I rang him and had ago at him, he swore on his little brothers life he hadnt discussed it with her which he would never do if he was lying, which made me think she was there when he was talking to him and overheard, because she knew details of what happened for her to be fully lying.
I shouldn't have had ago at him when trying to rekindle what we had, I put the phone down on him in temper as I felt he disrespected me as a woman, when them things should be private. I think it pushed him further away and saw I didn't change my ways.
I text him saying dale? 4 days ago and he never replied. He hasn't got facebook back and I know he doesn't have texts so I'm gonna send it to his iPod messages. I want him back but I don't want to look needy as I have in the past, and I know now I acted immature.
This is what I've put:
I know your not talking to me and I know you won't reply,
But I'm not doing it for you to reply, I just want you to know that I never wanted this in a million years. I know now you didn't want the relationship, I don't know how long you have been feeling like that and I wish that when you did you could have told me rather than said you wanted to be friends. I know you don't care, and probably won't be bothered about what I'm saying, but I know that at the start of our relationship I was your absolute world and nothing came above me, but at the end the love you had for me wasn't as strong because you walked away no questions asked. I can't say for definite whether you didn't love me because only you know that.
It's hard but I've came to terms now that when you wanted it over - it meant over for good.
I'm sorry i wasn't the easiest girlfriend and that I was the biggest pain in the arse but nobody on this planet could say I didn't love you, and since we broke up I've thinking to myself about how our relationship went bad and it was unfair to just blame you.
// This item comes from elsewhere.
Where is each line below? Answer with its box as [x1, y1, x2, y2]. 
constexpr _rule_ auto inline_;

Since I lost you I realised I needed to change.
I shouldn't have expected you to text every hour of the day, and I shouldn't always jump to conclusions as quick as I do and push you away, you don't deserve that and i don't want to be the same in my future relationships.
I just wish you had spoken more about how you really feel instead of being afraid of hurting me.
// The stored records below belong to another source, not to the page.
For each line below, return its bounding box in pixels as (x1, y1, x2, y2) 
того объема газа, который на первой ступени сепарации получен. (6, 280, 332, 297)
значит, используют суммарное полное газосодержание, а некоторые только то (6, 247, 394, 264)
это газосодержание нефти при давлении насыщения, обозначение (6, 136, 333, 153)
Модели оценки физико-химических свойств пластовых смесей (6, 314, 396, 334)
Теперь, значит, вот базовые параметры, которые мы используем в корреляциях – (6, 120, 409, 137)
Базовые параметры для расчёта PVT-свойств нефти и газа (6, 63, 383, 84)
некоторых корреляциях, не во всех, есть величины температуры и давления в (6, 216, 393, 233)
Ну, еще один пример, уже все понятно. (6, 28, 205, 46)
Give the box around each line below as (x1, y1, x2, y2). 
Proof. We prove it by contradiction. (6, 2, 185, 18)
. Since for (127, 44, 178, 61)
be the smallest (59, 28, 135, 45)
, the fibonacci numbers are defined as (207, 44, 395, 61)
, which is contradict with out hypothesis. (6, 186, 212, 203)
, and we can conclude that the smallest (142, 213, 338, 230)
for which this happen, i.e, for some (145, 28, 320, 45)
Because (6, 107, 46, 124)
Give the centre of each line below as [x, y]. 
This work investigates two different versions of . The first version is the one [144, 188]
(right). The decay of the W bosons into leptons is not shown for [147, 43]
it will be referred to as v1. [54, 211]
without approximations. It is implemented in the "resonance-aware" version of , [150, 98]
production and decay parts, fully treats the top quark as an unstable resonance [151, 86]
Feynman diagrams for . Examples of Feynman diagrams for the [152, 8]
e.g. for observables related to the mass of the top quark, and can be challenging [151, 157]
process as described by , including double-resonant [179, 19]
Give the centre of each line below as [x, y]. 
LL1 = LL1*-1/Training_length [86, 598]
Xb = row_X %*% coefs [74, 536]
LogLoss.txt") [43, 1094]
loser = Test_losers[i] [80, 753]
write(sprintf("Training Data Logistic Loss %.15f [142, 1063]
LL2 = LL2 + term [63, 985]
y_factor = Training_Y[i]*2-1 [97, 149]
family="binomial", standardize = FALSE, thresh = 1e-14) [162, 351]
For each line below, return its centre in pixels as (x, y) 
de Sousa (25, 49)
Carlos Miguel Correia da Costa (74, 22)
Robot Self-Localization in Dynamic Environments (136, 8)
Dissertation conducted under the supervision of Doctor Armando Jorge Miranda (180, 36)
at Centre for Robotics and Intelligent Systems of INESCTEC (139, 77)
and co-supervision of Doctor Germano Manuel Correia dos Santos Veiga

Our relationship wasn't the best in the end but we knew we would never cheat on each other or say anything nasty just to hurt one another.
About the Paige thing I don't know if you told her about our sex life, but i know you wouldn't swear on Ethan's life, and how she knew i don't know.
I promise I'm moving on and this is not a way to reconcile our relationship because I know it's over and you can't make someone want you, Im just hoping you realise that my moody arse has calmed down Lol :) and that you would want to be friends in the future, because I think we could have a great friendship.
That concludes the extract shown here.